Having received so little as a result of this suit, the group of writers was obviously upset by the ruling. Speaking to Reuters, a spokesperson for the group said: “We are disappointed at the judgment. Some of our best-selling authors only got [$1122]. The judgment is a signal of encouraging piracy.”
This is the second time in four months that Apple has had to make a payment related to alleged copyright infringement. The Wall Street Journal, citing a Xinhua news source, said Apple also paid a small $8,300 to a Chinese encyclopedia publisher for alleged copyright infringement.
Apple was also more or less forced to pay out a much larger sum of money earlier this year in China, ending a long-running litigation.

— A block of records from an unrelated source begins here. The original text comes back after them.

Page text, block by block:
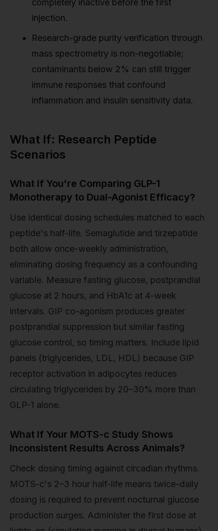
completely inactive before the first
injection.
Research-grade purity verification through
mass spectrometry is non-negotiable;
contaminants below 2% can still trigger
immune responses that confound
inflammation and insulin sensitivity data.
What If: Research Peptide
Scenarios
What If You're Comparing GLP-1
Monotherapy to Dual-Agonist Efficacy?
Use identical dosing schedules matched to each
peptide's half-life. Semaglutide and tirzepatide
both allow once-weekly administration,
eliminating dosing frequency as a confounding
variable. Measure fasting glucose, postprandial
glucose at 2 hours, and HbA1c at 4-week
intervals. GIP co-agonism produces greater
postprandial suppression but similar fasting
glucose control, so timing matters. Include lipid
panels (triglycerides, LDL, HDL) because GIP
receptor activation in adipocytes reduces
circulating triglycerides by 20–30% more than
GLP-1 alone.
What If Your MOTS-c Study Shows
Inconsistent Results Across Animals?
Check dosing timing against circadian rhythms.
MOTS-c's 2–3 hour half-life means twice-daily
dosing is required to prevent nocturnal glucose
production surges. Administer the first dose at
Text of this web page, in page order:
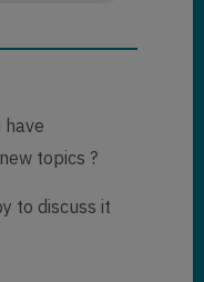
have
topics ?
to discuss it
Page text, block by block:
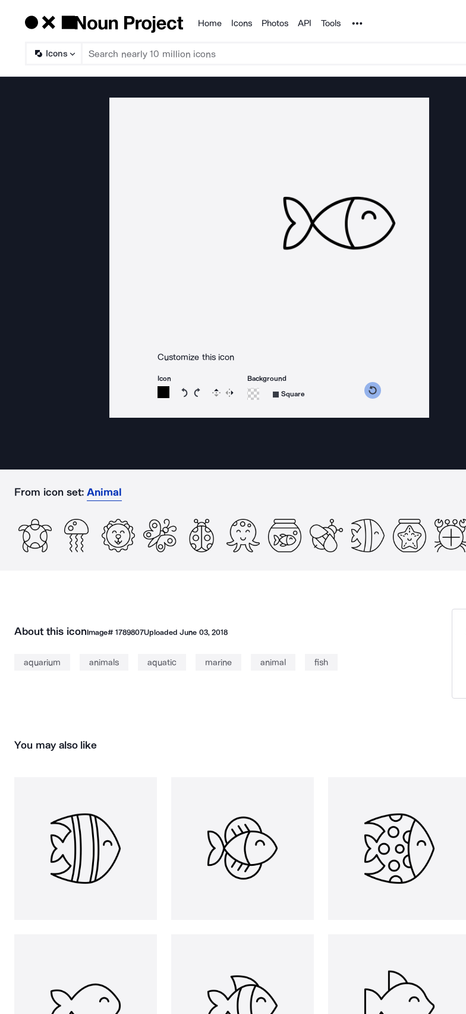
Products
Home Icons Photos API Tools Noun Project
Icons
Customize this icon
Icon
Rotate icon 15 degrees counterclockwise
Rotate icon 15 degrees clockwise
Flip Reverse
Background
Square
From icon set: Animal
About this iconImage# 1789807UploadedJune 03, 2018
aquarium animals aquatic marine animal fish
You may also like
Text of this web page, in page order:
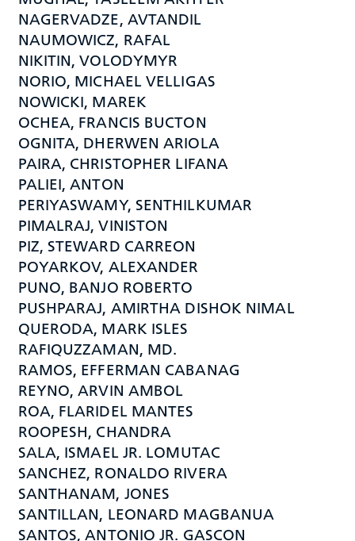
NAGERVADZE, AVTANDIL
NAUMOWICZ, RAFAL
NIKITIN, VOLODYMYR
NORIO, MICHAEL VELLIGAS
NOWICKI, MAREK
OCHEA, FRANCIS BUCTON
OGNITA, DHERWEN ARIOLA
PAIRA, CHRISTOPHER LIFANA
PALIEI, ANTON
PERIYASWAMY, SENTHILKUMAR
PIMALRAJ, VINISTON
PIZ, STEWARD CARREON
POYARKOV, ALEXANDER
PUNO, BANJO ROBERTO
PUSHPARAJ, AMIRTHA DISHOK NIMAL
QUERODA, MARK ISLES
RAFIQUZZAMAN, MD.
RAMOS, EFFERMAN CABANAG
REYNO, ARVIN AMBOL
ROA, FLARIDEL MANTES
ROOPESH, CHANDRA
SALA, ISMAEL JR. LOMUTAC
SANCHEZ, RONALDO RIVERA
SANTHANAM, JONES
SANTILLAN, LEONARD MAGBANUA
SANTOS, ANTONIO JR. GASCON

Proview Technology had originally sold the iPad trademark to Apple just months before Steve Jobs took the stage to introduce his newest tablet to the world. After the iPad began selling well, the beleaguered Proview claimed Apple didn´t have rights to use the iPad trademark in China, saying the company had fooled them when they bought the trademark. In order to take the trademark off Proview´s hands without raising suspicion during the fever-pitched hype around this product, Apple used the moniker “IP Application Development” to purchase the “iPad” name. Proview, themselves nearly bankrupt, cried foul and took Apple to court over the matter.
Though it appeared as if Apple would handily win this battle, some Chinese courts were beginning to side with Proview, further extending the case. In order to bring the matter to an end (and finally deliver their Retina´d iPad to China) Apple settled with Proview, paying them $60 million. Proview had been seeking $400 million in order to pay off their debts.